* **WHAT NEEDS TO BE DONE**: In the records below, the relevant part opens with the line containing "Mimaki Service Manuals" and closes with the line containing "made using eco-friendly"; print that part exactly and only, without its pictures.

______________________________

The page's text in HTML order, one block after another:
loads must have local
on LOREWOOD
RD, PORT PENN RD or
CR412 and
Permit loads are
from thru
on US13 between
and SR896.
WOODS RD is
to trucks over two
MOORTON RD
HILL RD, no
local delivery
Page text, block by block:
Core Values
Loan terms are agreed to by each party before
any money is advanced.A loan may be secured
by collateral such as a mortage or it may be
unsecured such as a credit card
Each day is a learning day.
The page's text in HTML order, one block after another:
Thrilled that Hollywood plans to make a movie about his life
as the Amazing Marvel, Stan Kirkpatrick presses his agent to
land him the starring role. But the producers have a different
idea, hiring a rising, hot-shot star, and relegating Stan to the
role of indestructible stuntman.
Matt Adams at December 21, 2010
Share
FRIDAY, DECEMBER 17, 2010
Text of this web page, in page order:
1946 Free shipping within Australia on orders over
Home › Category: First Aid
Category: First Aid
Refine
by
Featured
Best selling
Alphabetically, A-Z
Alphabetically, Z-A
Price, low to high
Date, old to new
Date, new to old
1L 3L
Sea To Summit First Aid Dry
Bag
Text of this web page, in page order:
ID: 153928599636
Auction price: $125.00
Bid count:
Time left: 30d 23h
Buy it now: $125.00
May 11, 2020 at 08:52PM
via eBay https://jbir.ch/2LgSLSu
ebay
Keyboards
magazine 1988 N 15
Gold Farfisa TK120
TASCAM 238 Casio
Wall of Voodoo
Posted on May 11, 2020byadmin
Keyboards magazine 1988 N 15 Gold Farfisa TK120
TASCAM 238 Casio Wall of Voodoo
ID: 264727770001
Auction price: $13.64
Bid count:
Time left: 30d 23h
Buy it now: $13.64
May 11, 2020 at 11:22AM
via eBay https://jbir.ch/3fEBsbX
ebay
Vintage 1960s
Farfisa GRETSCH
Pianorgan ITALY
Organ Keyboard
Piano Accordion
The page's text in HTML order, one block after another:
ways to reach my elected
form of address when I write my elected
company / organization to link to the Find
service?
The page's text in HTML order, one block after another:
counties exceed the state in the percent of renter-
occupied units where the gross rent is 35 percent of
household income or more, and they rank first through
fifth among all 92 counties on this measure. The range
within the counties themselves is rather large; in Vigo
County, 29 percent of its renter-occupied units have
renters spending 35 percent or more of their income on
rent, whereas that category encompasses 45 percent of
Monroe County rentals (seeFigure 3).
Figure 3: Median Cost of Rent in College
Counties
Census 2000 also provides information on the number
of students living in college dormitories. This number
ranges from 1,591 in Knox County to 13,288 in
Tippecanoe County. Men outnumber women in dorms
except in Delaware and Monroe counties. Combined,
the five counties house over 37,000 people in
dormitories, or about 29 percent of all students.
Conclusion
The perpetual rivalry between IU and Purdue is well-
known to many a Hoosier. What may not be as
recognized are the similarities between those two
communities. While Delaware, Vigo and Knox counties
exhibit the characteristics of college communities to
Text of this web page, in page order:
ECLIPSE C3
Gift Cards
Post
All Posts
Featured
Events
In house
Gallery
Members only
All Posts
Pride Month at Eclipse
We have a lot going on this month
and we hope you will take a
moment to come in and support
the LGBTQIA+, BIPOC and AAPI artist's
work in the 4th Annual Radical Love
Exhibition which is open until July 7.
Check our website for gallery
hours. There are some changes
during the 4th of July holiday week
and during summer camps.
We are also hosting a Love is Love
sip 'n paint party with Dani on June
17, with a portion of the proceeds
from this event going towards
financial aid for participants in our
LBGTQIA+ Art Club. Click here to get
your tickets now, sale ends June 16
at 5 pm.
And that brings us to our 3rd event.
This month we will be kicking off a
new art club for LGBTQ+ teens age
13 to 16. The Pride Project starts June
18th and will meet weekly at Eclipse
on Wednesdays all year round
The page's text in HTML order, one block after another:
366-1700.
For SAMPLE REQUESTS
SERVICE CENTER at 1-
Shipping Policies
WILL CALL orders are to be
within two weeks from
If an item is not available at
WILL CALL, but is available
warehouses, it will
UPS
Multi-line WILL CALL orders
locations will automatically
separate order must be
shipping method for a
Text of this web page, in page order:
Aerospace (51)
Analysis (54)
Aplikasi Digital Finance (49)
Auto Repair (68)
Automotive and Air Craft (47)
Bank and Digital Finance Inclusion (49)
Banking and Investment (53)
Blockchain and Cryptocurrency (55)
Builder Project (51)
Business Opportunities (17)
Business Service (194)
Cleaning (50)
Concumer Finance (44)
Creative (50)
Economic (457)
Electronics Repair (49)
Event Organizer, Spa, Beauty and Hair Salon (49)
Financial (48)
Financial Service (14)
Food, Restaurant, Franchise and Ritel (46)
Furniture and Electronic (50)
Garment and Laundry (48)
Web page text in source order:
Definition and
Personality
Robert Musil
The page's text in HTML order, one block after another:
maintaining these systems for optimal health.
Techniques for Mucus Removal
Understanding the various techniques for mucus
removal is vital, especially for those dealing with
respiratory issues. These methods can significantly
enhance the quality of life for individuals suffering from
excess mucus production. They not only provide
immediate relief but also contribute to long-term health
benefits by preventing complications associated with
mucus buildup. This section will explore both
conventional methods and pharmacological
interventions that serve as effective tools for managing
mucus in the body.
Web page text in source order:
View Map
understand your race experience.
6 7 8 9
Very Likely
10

______________________________

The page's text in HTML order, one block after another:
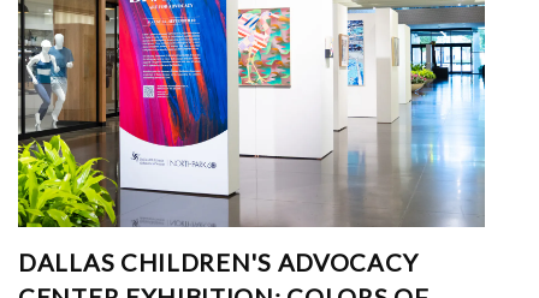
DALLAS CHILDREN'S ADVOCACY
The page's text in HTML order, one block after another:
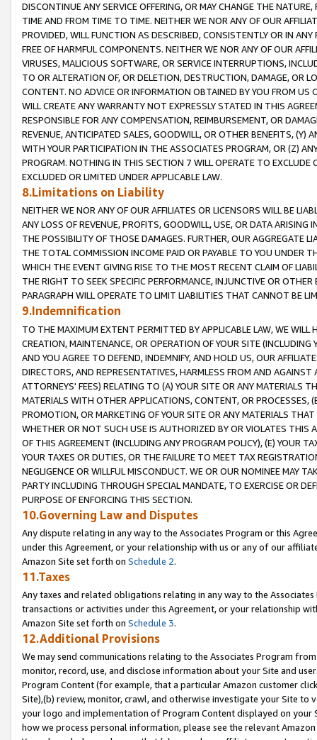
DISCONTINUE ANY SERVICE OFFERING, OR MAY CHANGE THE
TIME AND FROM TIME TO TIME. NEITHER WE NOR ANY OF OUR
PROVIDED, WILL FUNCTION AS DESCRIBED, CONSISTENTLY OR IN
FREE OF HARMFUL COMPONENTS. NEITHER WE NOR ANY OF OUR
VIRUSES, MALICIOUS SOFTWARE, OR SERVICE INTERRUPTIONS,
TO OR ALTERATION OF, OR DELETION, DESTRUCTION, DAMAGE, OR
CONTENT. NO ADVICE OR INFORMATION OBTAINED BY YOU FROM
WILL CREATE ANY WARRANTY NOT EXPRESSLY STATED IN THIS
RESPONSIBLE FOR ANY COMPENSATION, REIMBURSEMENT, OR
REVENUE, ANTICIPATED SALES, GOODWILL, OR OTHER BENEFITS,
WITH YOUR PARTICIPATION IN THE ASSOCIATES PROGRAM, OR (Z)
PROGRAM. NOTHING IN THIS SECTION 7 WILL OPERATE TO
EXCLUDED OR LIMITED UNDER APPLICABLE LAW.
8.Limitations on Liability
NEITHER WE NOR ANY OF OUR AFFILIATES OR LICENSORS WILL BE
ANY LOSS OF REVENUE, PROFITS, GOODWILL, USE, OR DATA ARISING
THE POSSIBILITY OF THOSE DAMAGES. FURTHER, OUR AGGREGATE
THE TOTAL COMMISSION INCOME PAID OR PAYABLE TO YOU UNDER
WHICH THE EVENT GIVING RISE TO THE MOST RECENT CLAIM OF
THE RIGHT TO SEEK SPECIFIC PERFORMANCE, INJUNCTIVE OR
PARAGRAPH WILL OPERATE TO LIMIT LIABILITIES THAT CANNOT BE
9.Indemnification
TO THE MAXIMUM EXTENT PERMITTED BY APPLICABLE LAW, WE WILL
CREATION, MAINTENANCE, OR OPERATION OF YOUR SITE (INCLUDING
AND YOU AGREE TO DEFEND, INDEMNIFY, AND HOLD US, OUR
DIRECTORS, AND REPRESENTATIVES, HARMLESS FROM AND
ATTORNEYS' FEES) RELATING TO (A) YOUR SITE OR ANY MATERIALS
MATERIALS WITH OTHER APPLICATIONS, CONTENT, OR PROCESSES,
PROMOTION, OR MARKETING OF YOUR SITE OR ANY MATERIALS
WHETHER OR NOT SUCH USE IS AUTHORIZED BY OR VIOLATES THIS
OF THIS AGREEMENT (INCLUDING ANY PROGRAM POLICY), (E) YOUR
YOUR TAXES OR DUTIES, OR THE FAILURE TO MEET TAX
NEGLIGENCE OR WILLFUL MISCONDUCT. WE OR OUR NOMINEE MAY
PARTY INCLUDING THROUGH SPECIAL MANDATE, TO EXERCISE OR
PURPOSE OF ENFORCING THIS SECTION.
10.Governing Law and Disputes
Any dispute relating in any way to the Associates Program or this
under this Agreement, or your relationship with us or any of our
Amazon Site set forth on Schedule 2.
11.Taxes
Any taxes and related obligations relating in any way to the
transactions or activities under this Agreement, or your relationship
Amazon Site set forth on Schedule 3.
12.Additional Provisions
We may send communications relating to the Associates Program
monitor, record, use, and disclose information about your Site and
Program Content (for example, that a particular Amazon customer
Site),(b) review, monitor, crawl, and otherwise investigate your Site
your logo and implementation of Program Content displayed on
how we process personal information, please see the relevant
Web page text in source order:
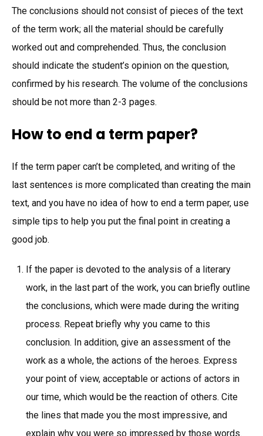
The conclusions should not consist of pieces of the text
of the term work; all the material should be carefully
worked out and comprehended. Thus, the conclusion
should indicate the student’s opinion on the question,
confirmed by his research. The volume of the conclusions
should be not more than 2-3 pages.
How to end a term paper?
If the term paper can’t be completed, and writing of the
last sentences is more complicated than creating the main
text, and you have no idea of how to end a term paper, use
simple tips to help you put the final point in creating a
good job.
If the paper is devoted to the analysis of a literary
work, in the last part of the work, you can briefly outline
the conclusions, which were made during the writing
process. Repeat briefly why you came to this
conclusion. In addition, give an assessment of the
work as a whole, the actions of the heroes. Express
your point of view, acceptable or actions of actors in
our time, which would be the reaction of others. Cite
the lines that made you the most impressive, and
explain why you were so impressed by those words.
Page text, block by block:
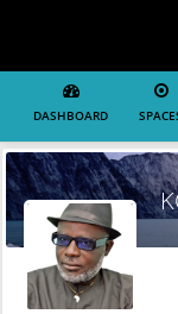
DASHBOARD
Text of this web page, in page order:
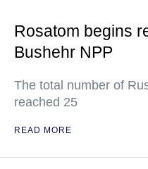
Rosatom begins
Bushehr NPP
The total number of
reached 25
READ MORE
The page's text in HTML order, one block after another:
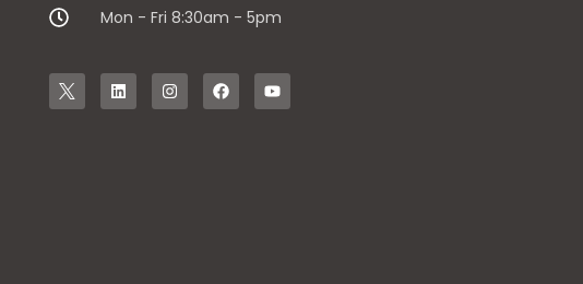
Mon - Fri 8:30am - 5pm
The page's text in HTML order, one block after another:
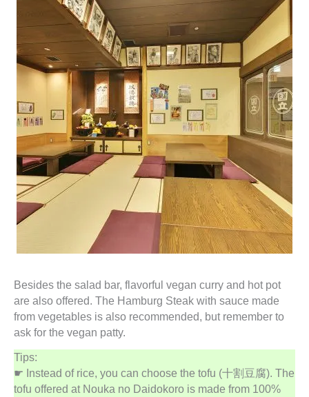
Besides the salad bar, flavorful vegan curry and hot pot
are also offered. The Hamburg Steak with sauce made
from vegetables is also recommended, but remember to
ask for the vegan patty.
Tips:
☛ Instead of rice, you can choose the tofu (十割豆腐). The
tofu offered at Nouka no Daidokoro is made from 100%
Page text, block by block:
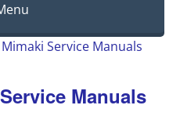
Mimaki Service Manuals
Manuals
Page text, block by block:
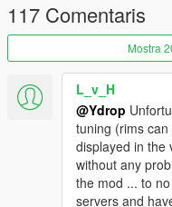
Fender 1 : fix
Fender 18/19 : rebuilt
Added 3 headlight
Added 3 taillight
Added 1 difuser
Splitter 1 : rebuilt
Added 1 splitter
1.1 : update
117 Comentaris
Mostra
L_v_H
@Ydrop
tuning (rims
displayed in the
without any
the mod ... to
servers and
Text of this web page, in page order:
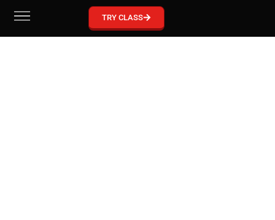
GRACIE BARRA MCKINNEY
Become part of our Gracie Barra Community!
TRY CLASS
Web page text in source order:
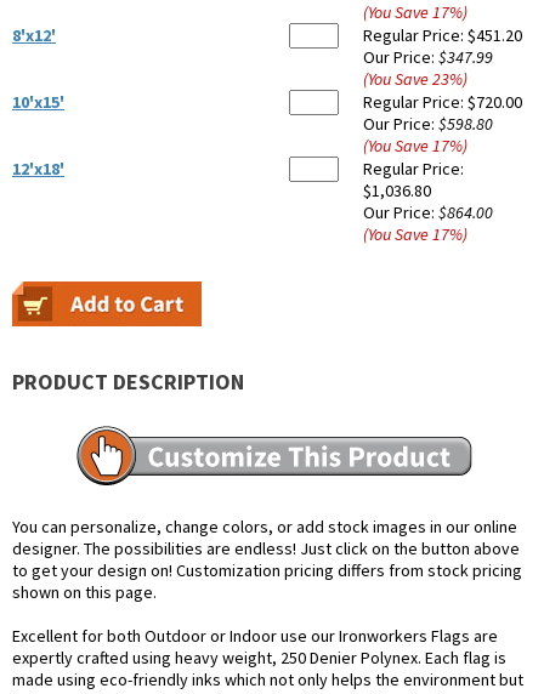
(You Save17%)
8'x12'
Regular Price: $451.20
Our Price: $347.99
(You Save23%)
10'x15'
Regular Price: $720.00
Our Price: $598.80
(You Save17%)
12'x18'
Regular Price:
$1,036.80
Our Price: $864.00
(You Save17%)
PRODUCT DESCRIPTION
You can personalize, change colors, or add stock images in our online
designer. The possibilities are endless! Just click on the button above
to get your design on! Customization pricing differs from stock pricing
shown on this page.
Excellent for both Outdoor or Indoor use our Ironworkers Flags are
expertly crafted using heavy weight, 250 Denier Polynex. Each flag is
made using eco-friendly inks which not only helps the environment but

______________________________

* **RESPONSE BOX**:
Mimaki Service Manuals
Manuals
Page text, block by block:
Fender 1 : fix
Fender 18/19 : rebuilt
Added 3 headlight
Added 3 taillight
Added 1 difuser
Splitter 1 : rebuilt
Added 1 splitter
1.1 : update
117 Comentaris
Mostra
L_v_H
@Ydrop
tuning (rims
displayed in the
without any
the mod ... to
servers and
Text of this web page, in page order:
GRACIE BARRA MCKINNEY
Become part of our Gracie Barra Community!
TRY CLASS
Web page text in source order:
(You Save17%)
8'x12'
Regular Price: $451.20
Our Price: $347.99
(You Save23%)
10'x15'
Regular Price: $720.00
Our Price: $598.80
(You Save17%)
12'x18'
Regular Price:
$1,036.80
Our Price: $864.00
(You Save17%)
PRODUCT DESCRIPTION
You can personalize, change colors, or add stock images in our online
designer. The possibilities are endless! Just click on the button above
to get your design on! Customization pricing differs from stock pricing
shown on this page.
Excellent for both Outdoor or Indoor use our Ironworkers Flags are
expertly crafted using heavy weight, 250 Denier Polynex. Each flag is
made using eco-friendly inks which not only helps the environment but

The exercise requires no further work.